Source material section start

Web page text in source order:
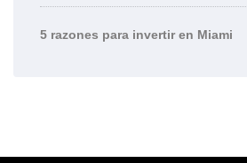
5 razones para invertir en Miami
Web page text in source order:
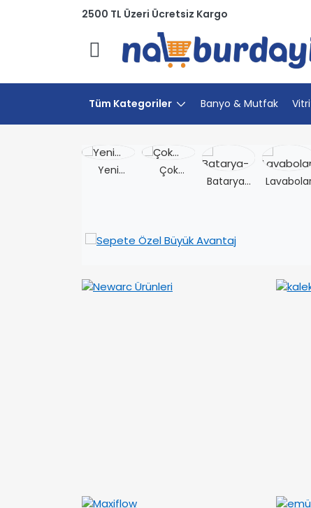
2500 TL Üzeri Ücretsiz Kargo
Menü
Tüm Kategoriler Banyo & Mutfak
Yeni
Çok
Batarya-
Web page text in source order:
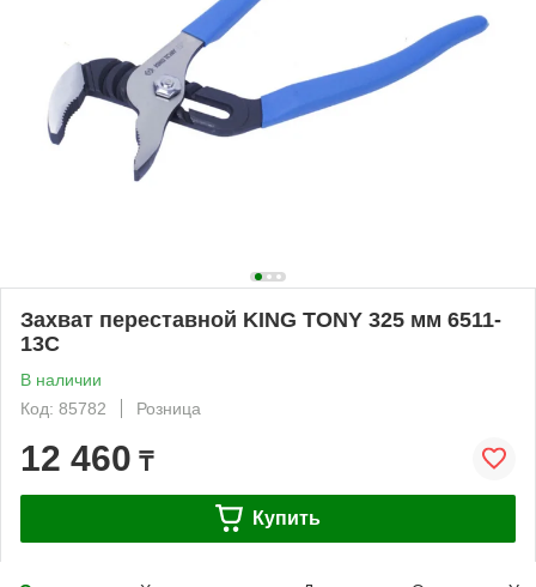
Захват переставной KING TONY 325 мм 6511-
13C
В наличии
Код: 85782
Розница
12 460 ₸
Купить
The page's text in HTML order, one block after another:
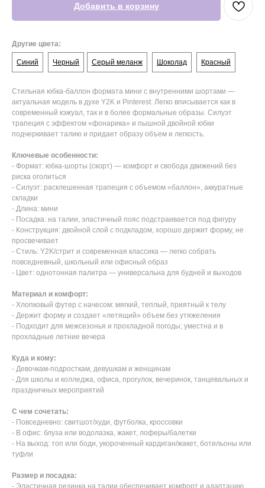
Добавить в корзину
Другие цвета:
Синий Черный Серый меланж Шоколад Красный
Стильная юбка-баллон формата мини с внутренними шортами —
актуальная модель в духе Y2K и Pinterest. Легко вписывается как в
современный кэжуал, так и в более формальные образы. Силуэт
трапеция с эффектом «фонарика» и пышной двойной юбки
подчеркивает талию и придает образу объем и легкость.
Ключевые особенности:
- Формат: юбка-шорты (скорт) — комфорт и свобода движений без
риска оголиться
- Силуэт: расклешенная трапеция с объемом «баллон», аккуратные
складки
- Длина: мини
- Посадка: на талии, эластичный пояс подстраивается под фигуру
- Конструкция: двойной слой с подкладом, хорошо держит форму, не
просвечивает
- Стиль: Y2K/стрит и современная классика — легко собрать
повседневный, школьный или офисный образ
- Цвет: однотонная палитра — универсальна для будней и выходов
Материал и комфорт:
- Хлопковый футер с начесом: мягкий, теплый, приятный к телу
- Держит форму и создает «летящий» объем без утяжеления
- Подходит для межсезонья и прохладной погоды; уместна и в
прохладные летние вечера
Куда и кому:
- Девочкам-подросткам, девушкам и женщинам
- Для школы и колледжа, офиса, прогулок, вечеринок, танцевальных и
праздничных мероприятий
С чем сочетать:
- Повседневно: свитшот/худи, футболка, кроссовки
- В офис: блуза или водолазка, жакет, лоферы/балетки
- На выход: топ или боди, укороченный кардиган/жакет, ботильоны или
туфли
Размер и посадка:
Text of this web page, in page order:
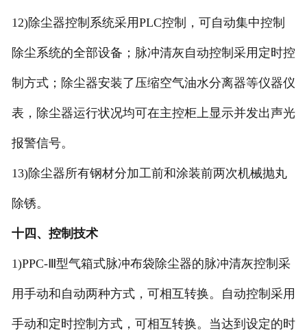
12)除尘器控制系统采用PLC控制，可自动集中控制
除尘系统的全部设备；脉冲清灰自动控制采用定时控
制方式；除尘器安装了压缩空气油水分离器等仪器仪
表，除尘器运行状况均可在主控柜上显示并发出声光
报警信号。
13)除尘器所有钢材分加工前和涂装前两次机械抛丸
除锈。
十四、控制技术
1)PPC-Ⅲ型气箱式脉冲布袋除尘器的脉冲清灰控制采
用手动和自动两种方式，可相互转换。自动控制采用
手动和定时控制方式，可相互转换。当达到设定的时
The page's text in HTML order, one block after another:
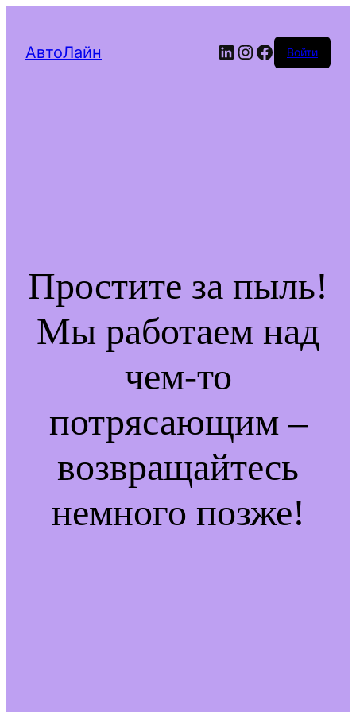
АвтоЛайн LinkedIn
Instagram
Facebook
Войти
Простите за пыль!
Мы работаем над
чем-то
потрясающим –
возвращайтесь
немного позже!
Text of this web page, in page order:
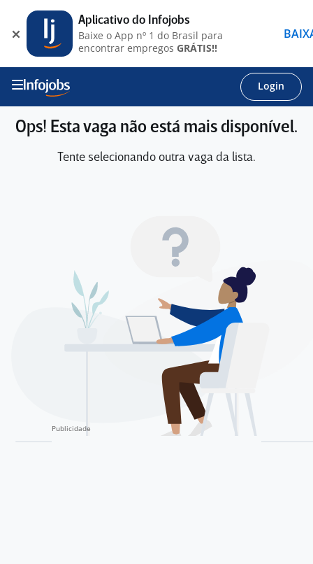
Login
Ops! Esta vaga não está mais disponível.
Tente selecionando outra vaga da lista.
Aplicativo do Infojobs
Baixe o App nº 1 do Brasil para
encontrar empregos GRÁTIS!!
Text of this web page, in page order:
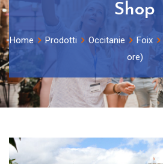
Shop
Home Prodotti Occitanie Foix
ore)
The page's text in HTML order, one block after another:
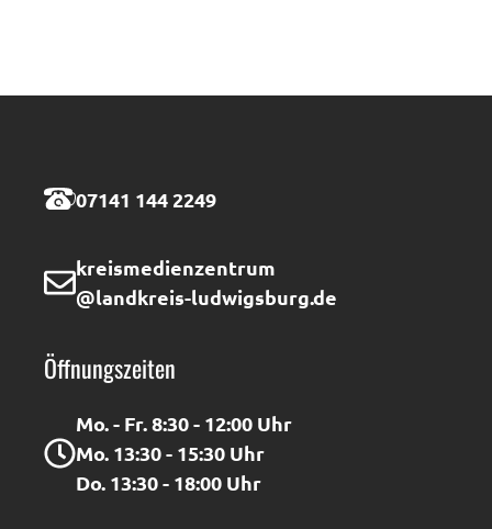
07141 144 2249
kreismedienzentrum
@landkreis-ludwigsburg.de
Öffnungszeiten
Mo. - Fr. 8:30 - 12:00 Uhr
Mo. 13:30 - 15:30 Uhr
Do. 13:30 - 18:00 Uhr
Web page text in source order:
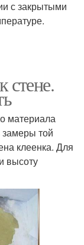
с закрытыми
стене.
материала
замеры той
клеенка. Для
высоту
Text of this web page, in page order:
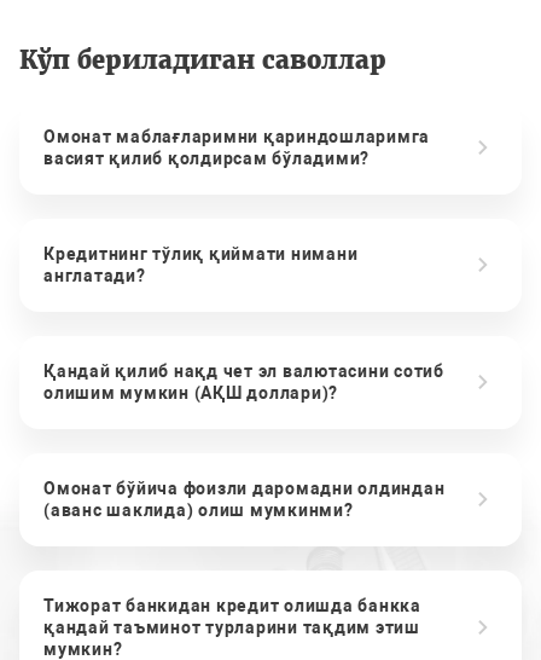
Кўп бериладиган саволлар
Омонат маблағларимни қариндошларимга
васият қилиб қолдирсам бўладими?
Кредитнинг тўлиқ қиймати нимани
англатади?
Қандай қилиб нақд чет эл валютасини сотиб
олишим мумкин (АҚШ доллари)?
Омонат бўйича фоизли даромадни олдиндан
(аванс шаклида) олиш мумкинми?
Тижорат банкидан кредит олишда банкка
қандай таъминот турларини тақдим этиш
мумкин?
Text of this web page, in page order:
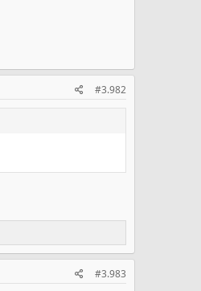
#3.982
#3.983
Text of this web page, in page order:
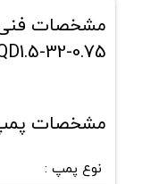
مشخصات
32-0.75
مشخصات
نوع پمپ :
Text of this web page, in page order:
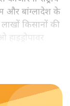
और बांग्लादेश के
किसानों की
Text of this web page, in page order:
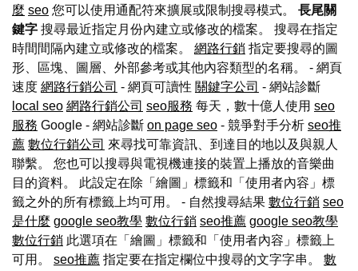
麼 seo 您可以使用通配符來擴展或限制搜尋模式。 長尾關
鍵字 搜尋最近指定月份內建立或修改的檔案。 搜尋在指定
時間間隔內建立或修改的檔案。 網路行銷 指定要搜尋的圖
形、區塊、圖層、外部參考或其他內容類型的名稱。 - 網頁
速度 網路行銷公司 - 網頁可讀性 關鍵字公司 - 網站診斷
local seo 網路行銷公司 seo服務 每天，數十億人使用 seo
服務 Google - 網站診斷 on page seo - 競爭對手分析 seo推
薦 數位行銷公司 來尋找可靠資訊、到達目的地以及與親人
聯繫。 您也可以搜尋與電視機連接的裝置上播放的音樂曲
目的資料。 此設定在除「繪圖」標籤和「使用者內容」標
籤之外的所有標籤上均可用。 - 自然搜尋結果 數位行銷 seo
是什麼 google seo教學 數位行銷 seo推薦 google seo教學
數位行銷 此選項在「繪圖」標籤和「使用者內容」標籤上
可用。 seo推薦 指定要在指定欄位中搜尋的文字字串。 數
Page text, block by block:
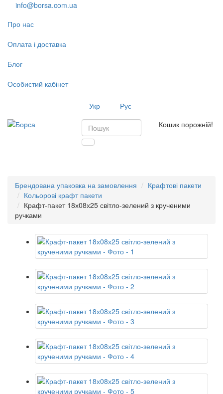
info@borsa.com.ua
Про нас
Оплата і доставка
Блог
Особистий кабінет
Укр
Рус
Кошик порожній!
Брендована упаковка на замовлення
Крафтові пакети
Кольорові крафт пакети
Крафт-пакет 18х08х25 світло-зелений з крученими
ручками
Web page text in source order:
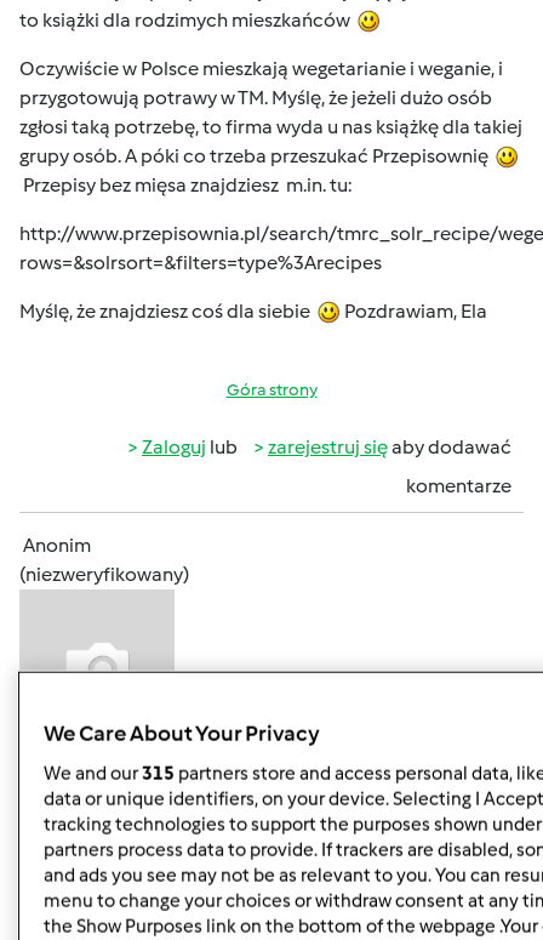
to książki dla rodzimych mieszkańców
Oczywiście w Polsce mieszkają wegetarianie i weganie, i
przygotowują potrawy w TM. Myślę, że jeżeli dużo osób
zgłosi taką potrzebę, to firma wyda u nas książkę dla takiej
grupy osób. A póki co trzeba przeszukać Przepisownię
Przepisy bez mięsa znajdziesz m.in. tu:
http://www.przepisownia.pl/search/tmrc_solr_recipe/
rows=&solrsort=&filters=type%3Arecipes
Myślę, że znajdziesz coś dla siebie Pozdrawiam, Ela
Góra strony
Zaloguj lub zarejestruj sięaby dodawać
komentarze
Anonim
(niezweryfikowany)
sob., 09/14/2013 - 16:56
#4
Dziekuje serdecznie za podpowiedz! Zaraz sobie
przegladne i zobacze co warto zrobic
Góra strony
We Care About Your Privacy
We and our315 partners store and access personal data,
data or unique identifiers, on your device. Selecting I
tracking technologies to support the purposes shown
partners process data to provide. If trackers are disabled,
and ads you see may not be as relevant to you. You can
menu to change your choices or withdraw consent at any
the Show Purposes link on the bottom of the webpage
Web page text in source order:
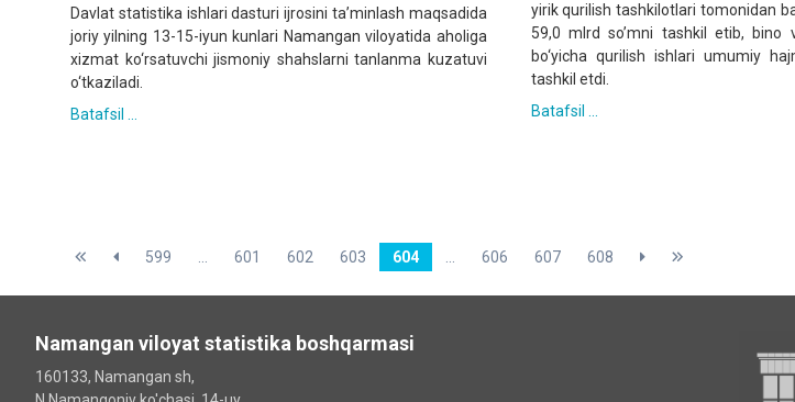
Davlat statistika ishlari dasturi ijrosini ta’minlash maqsadida
joriy yilning 13-15-iyun kunlari Namangan viloyatida aholiga
xizmat ko‘rsatuvchi jismoniy shahslarni tanlanma kuzatuvi
o‘tkaziladi.
Batafsil ...
yirik qurilish tashkilotlari tomonidan
59,0 mlrd so’mni tashkil etib, bino
bo‘yicha qurilish ishlari umumiy
tashkil etdi.
Batafsil ...
599 ... 601 602 603 604 ... 606 607 608
Namangan viloyat statistika boshqarmasi
160133, Namangan sh,
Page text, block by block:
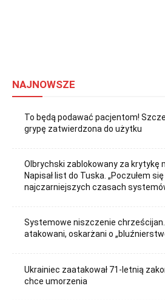
NAJNOWSZE
To będą podawać pacjentom!
grypę zatwierdzona do użytku
Olbrychski zablokowany za krytykę
Napisał list do Tuska. „Poczułem
najczarniejszych czasach
Systemowe niszczenie chrześcijan.
atakowani, oskarżani o
Ukrainiec zaatakował 71-letnią
chce umorzenia
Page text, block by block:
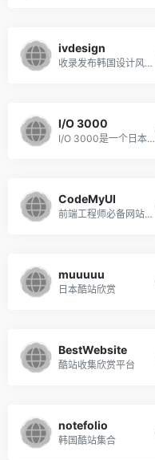
ivdesign
收录发布韩国设计风格网站案例
I/O 3000
I/O 3000是一个日本设计爱好者设立的网页设计图库网站（有不少日本设计风格的网站案例），供参与网页设计的人使用。
CodeMyUI
前端工程师必备网站，学习全球最新的前端技术。逐个案例去击破，不用多久你的技能值会爆升。
muuuuu
日本酷站欣赏
BestWebsite
酷站收集欣赏平台
notefolio
韩国酷站集合
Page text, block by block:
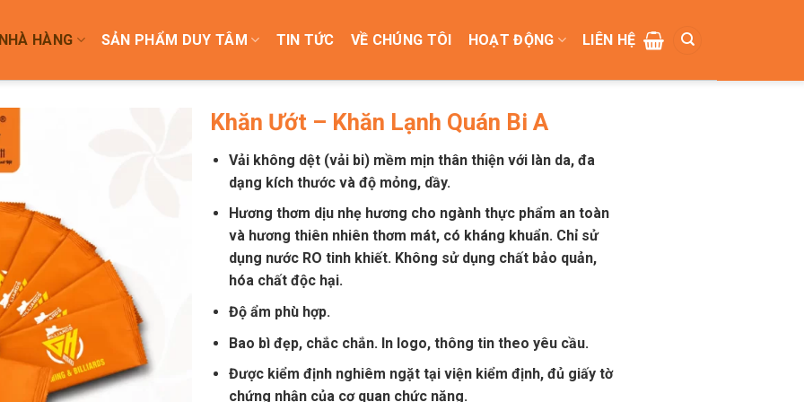
HÀNG SẢN PHẨM DUY TÂM TIN TỨC VỀ CHÚNG TÔI HOẠT ĐỘNG LIÊN HỆ
Khăn Ướt – Khăn Lạnh Quán Bi A
Vải không dệt (vải bi) mềm mịn thân thiện với làn da, đa
dạng kích thước và độ mỏng, dầy.
Hương thơm dịu nhẹ hương cho ngành thực phẩm an toàn
và hương thiên nhiên thơm mát, có kháng khuẩn. Chỉ sử
dụng nước RO tinh khiết. Không sử dụng chất bảo quản,
hóa chất độc hại.
Độ ẩm phù hợp.
Bao bì đẹp, chắc chắn. In logo, thông tin theo yêu cầu.
Được kiểm định nghiêm ngặt tại viện kiểm định, đủ giấy tờ
chứng nhận của cơ quan chức năng.
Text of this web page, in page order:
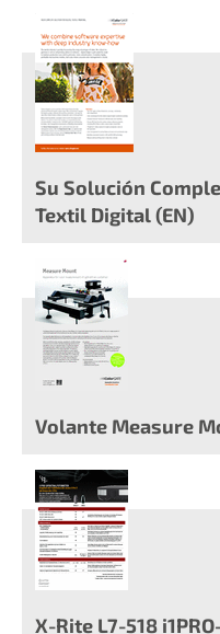
Su Solución
Textil Digital (EN)
Volante Measure
X-Rite L7-518
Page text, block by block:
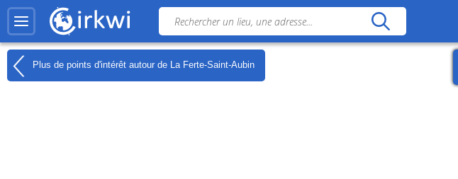
Plus de points d'intérêt autour de La Ferte-Saint-Aubin

Source material section end

Every line of the records above where the string "使用者內容" is found should be copied.

• _Output of the task_:
目的資料。 此設定在除「繪圖」標籤和「使用者內容」標
數位行銷 此選項在「繪圖」標籤和「使用者內容」標籤上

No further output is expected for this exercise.